I would like you to output every record below exactly, apart from the pictures.
*-*-*
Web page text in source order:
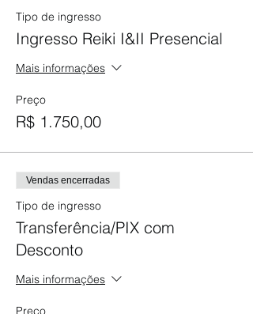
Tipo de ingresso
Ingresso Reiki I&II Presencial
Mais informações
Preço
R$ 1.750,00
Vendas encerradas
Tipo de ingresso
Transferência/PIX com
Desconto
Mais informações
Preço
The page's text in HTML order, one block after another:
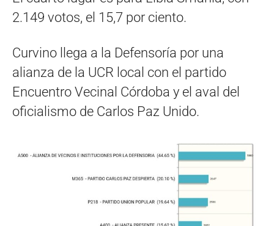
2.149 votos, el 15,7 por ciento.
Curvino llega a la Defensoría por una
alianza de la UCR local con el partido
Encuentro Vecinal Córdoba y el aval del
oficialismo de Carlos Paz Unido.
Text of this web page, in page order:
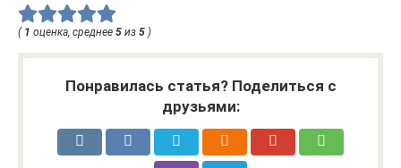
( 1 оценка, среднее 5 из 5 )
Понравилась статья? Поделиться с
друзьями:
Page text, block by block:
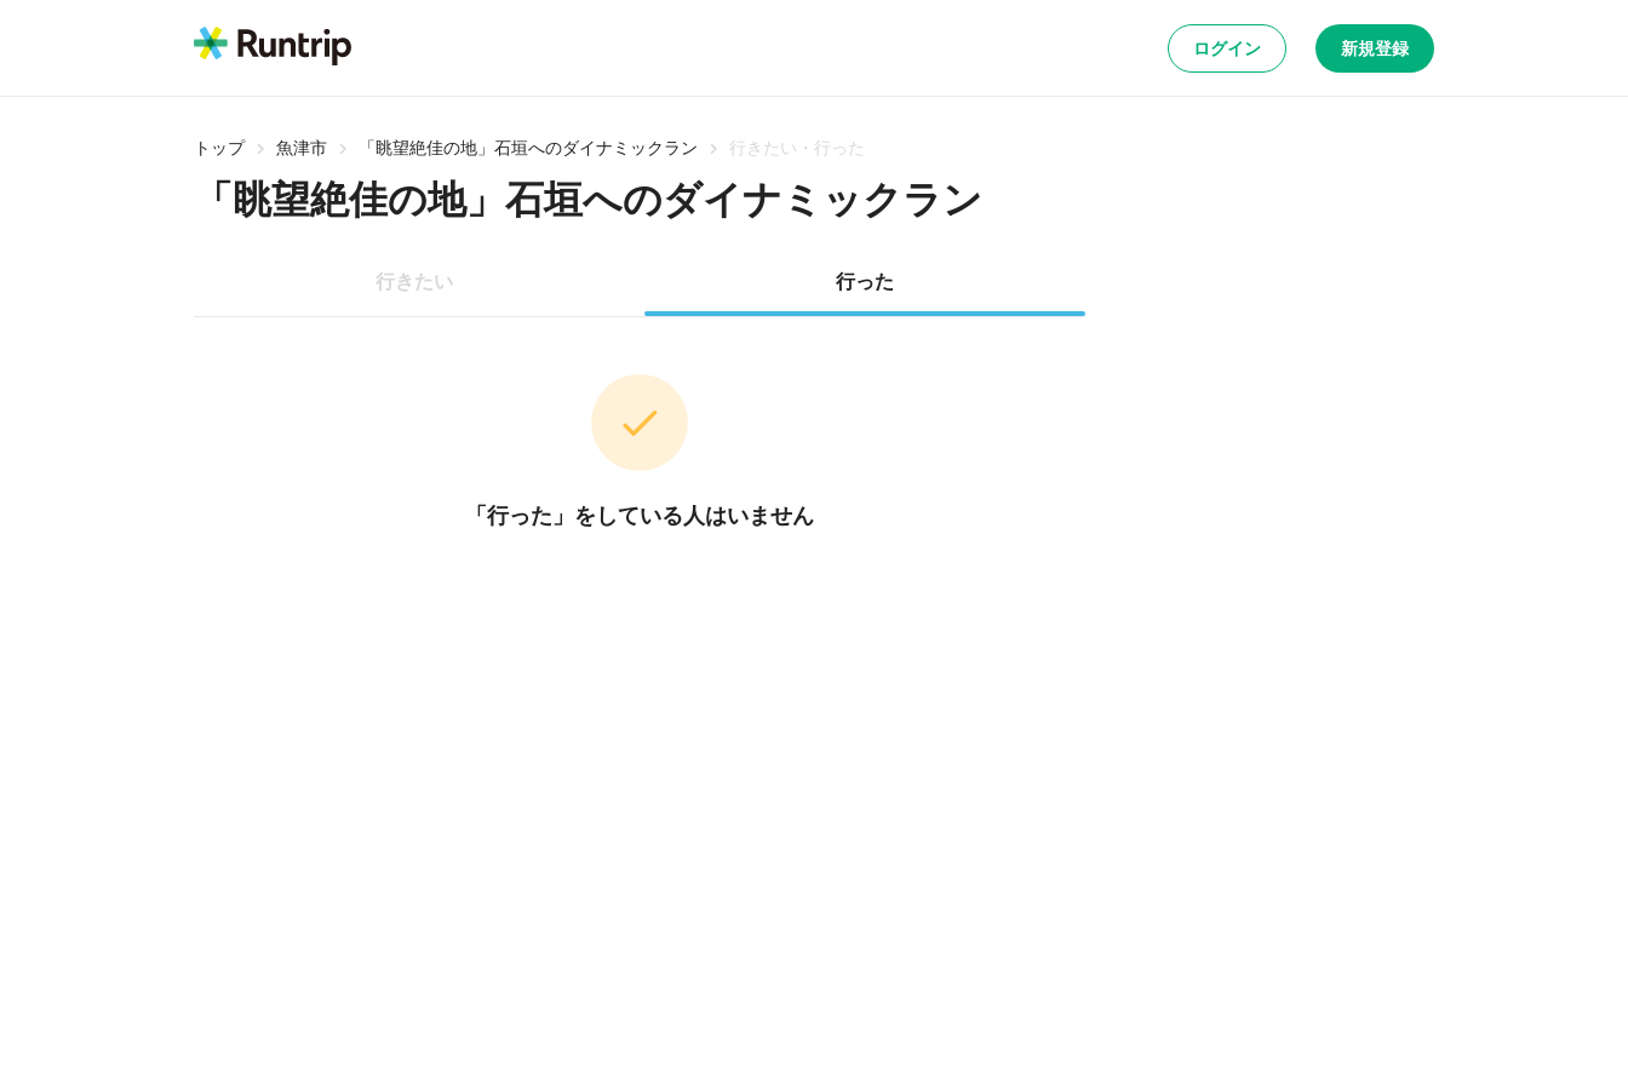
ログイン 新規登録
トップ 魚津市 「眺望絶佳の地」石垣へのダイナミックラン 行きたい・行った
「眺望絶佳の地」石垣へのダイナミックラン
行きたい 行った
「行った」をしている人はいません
*-*-*
TASK SOLUTION →
Web page text in source order:
Tipo de ingresso
Ingresso Reiki I&II Presencial
Mais informações
Preço
R$ 1.750,00
Vendas encerradas
Tipo de ingresso
Transferência/PIX com
Desconto
Mais informações
Preço
The page's text in HTML order, one block after another:
2.149 votos, el 15,7 por ciento.
Curvino llega a la Defensoría por una
alianza de la UCR local con el partido
Encuentro Vecinal Córdoba y el aval del
oficialismo de Carlos Paz Unido.
Text of this web page, in page order:
( 1 оценка, среднее 5 из 5 )
Понравилась статья? Поделиться с
друзьями:
Page text, block by block:
ログイン 新規登録
トップ 魚津市 「眺望絶佳の地」石垣へのダイナミックラン 行きたい・行った
「眺望絶佳の地」石垣へのダイナミックラン
行きたい 行った
「行った」をしている人はいません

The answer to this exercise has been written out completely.